** Opening Records supplied block **

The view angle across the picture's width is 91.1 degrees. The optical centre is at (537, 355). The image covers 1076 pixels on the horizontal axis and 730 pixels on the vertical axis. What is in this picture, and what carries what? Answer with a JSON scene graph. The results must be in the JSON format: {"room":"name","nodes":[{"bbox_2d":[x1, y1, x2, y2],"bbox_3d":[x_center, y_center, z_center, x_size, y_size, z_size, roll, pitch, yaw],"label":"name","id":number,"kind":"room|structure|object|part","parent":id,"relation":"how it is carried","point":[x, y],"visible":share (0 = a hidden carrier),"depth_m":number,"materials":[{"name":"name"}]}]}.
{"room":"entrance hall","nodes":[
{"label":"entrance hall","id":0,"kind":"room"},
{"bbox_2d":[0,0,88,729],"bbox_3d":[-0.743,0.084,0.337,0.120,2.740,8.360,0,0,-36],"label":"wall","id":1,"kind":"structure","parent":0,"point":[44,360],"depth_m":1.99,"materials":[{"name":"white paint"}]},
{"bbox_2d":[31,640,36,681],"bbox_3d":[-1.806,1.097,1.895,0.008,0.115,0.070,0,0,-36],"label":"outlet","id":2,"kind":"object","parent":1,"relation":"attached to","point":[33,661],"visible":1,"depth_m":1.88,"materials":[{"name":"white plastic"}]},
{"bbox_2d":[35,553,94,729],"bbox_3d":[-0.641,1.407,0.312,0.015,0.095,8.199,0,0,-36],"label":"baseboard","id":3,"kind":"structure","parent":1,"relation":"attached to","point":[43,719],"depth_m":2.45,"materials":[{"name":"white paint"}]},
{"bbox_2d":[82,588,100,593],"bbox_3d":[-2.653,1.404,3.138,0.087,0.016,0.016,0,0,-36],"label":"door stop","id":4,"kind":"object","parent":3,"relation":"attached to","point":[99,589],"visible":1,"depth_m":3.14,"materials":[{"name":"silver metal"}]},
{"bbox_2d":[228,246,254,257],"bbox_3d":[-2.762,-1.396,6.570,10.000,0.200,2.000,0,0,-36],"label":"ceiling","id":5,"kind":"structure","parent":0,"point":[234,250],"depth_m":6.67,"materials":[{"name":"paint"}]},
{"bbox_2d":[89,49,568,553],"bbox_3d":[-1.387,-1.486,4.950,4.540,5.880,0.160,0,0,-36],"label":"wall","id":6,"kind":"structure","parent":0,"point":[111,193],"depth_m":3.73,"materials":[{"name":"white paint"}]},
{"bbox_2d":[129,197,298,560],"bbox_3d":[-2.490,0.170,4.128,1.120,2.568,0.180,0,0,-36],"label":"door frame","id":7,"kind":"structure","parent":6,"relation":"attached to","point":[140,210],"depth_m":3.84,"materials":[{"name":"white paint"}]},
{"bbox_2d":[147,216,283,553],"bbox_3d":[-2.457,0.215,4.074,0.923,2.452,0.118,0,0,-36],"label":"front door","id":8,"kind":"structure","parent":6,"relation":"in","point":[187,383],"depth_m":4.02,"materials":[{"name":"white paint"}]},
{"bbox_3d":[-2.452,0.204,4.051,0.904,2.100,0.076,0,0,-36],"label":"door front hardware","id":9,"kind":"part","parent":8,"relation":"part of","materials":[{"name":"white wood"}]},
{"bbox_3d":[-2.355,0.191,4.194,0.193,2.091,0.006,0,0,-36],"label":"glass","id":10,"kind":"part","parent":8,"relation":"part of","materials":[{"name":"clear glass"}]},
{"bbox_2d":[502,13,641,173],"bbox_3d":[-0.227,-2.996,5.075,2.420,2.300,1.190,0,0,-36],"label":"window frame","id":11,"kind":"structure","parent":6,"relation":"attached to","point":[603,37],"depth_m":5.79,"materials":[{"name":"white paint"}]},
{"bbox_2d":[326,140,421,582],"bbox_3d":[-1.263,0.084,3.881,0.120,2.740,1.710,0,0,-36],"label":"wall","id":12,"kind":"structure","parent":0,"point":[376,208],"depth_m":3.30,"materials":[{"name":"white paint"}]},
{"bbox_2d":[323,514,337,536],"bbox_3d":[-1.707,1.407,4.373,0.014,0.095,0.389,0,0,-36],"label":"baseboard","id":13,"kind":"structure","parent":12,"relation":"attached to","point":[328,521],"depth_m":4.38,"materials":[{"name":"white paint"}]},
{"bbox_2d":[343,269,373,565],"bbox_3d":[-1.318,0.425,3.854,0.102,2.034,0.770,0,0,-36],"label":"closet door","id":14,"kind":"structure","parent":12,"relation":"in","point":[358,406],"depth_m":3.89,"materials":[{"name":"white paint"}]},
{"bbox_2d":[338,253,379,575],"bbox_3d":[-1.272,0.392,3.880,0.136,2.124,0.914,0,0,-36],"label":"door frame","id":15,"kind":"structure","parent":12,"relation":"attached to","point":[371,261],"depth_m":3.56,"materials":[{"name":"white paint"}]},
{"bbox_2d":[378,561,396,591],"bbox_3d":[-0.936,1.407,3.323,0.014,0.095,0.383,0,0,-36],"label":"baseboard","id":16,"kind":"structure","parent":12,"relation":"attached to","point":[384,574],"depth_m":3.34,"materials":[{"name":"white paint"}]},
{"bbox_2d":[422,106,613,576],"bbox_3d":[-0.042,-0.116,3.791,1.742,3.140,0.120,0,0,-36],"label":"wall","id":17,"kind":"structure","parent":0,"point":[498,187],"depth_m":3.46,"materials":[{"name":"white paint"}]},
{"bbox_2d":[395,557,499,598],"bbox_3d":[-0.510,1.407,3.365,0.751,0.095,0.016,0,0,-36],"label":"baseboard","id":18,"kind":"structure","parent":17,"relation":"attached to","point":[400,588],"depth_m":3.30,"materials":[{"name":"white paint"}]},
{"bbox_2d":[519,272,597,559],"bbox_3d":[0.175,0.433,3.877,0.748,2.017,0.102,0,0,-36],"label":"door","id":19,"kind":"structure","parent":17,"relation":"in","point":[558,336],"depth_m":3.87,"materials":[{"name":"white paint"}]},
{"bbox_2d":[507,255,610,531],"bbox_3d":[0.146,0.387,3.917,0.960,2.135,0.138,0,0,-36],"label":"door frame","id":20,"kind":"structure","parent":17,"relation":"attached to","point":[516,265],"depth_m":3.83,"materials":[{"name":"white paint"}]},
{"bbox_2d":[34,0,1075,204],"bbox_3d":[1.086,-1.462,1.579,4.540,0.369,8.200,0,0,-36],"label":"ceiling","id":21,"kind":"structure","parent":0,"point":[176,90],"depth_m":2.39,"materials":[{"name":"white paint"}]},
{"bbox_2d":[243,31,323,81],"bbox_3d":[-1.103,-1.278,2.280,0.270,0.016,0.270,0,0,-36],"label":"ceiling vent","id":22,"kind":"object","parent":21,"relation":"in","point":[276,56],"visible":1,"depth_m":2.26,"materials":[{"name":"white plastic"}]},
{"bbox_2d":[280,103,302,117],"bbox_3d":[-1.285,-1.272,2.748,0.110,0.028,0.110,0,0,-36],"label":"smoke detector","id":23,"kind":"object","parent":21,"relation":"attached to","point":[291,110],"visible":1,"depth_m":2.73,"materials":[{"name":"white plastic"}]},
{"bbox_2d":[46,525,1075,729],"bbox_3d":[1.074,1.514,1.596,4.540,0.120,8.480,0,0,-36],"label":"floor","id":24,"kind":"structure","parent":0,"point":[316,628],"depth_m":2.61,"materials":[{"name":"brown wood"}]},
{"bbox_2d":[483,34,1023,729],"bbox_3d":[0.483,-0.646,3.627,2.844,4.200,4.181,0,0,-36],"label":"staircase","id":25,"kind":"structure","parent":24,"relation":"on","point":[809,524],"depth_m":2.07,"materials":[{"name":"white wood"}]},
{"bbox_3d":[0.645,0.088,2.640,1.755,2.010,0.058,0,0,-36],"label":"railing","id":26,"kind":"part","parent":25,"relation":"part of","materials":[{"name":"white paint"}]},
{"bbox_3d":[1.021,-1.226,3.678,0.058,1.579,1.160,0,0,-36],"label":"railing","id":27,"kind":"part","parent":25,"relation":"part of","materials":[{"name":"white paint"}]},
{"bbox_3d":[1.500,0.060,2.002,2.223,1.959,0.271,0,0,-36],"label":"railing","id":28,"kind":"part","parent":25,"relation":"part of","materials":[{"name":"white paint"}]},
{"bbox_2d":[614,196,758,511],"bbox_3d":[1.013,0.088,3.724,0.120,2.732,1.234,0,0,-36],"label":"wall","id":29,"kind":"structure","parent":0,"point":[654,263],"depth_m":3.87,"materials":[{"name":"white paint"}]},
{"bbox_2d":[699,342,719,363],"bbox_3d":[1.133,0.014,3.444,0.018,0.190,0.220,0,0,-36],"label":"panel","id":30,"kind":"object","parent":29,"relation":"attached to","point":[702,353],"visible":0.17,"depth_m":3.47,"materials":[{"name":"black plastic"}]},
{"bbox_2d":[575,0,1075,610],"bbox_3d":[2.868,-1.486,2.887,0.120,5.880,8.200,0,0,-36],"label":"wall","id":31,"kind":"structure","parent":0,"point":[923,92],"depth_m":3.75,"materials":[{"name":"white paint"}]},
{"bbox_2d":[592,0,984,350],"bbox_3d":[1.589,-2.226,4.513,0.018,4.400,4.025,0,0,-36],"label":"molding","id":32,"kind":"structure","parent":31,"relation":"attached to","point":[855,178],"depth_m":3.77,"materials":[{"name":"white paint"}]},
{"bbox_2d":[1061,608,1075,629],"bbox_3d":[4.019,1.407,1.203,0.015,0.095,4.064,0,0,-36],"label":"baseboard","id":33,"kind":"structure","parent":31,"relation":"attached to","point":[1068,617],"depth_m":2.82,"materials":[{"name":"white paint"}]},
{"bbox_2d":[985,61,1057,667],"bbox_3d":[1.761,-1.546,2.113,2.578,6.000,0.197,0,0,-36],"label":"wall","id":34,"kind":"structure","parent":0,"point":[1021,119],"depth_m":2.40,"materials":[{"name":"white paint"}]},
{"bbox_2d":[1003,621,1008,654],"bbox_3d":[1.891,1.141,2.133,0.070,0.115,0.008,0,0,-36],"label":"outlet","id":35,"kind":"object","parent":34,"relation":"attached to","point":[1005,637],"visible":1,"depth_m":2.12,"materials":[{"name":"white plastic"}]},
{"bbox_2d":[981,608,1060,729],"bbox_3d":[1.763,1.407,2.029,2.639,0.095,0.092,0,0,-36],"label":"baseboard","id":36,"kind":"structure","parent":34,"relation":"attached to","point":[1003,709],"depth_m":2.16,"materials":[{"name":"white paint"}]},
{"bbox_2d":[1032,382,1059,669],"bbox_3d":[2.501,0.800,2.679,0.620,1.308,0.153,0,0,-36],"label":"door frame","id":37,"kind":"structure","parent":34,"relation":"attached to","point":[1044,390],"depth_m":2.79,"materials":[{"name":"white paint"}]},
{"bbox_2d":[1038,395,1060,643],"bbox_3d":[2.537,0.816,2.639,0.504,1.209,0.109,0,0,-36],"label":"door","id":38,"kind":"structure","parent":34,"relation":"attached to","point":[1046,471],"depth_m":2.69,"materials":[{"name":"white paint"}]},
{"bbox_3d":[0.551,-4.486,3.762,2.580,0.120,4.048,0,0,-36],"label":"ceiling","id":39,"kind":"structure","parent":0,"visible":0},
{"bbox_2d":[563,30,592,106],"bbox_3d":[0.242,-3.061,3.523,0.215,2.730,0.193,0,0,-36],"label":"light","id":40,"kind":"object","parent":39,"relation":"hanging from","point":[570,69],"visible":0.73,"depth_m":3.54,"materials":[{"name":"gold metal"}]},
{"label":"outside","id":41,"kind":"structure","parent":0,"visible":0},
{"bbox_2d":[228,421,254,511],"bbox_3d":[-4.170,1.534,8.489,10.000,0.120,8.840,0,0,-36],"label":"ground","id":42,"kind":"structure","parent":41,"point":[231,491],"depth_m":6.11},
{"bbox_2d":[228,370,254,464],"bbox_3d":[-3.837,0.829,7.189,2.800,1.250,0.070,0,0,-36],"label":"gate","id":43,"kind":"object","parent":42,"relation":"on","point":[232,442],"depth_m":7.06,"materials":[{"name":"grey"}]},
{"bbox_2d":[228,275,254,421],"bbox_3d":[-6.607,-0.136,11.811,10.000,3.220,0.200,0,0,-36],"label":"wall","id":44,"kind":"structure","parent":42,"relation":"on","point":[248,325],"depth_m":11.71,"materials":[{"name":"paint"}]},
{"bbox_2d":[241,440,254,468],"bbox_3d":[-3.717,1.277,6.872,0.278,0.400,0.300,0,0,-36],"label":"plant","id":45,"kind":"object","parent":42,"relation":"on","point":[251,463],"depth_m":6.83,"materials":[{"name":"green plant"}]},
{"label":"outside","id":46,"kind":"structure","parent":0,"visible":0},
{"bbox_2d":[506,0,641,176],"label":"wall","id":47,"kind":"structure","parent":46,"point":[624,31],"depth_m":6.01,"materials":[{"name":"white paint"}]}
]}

** Closing Records supplied block **

Determine how many lines of the data above contain the string "entrance", and answer with the number only.

2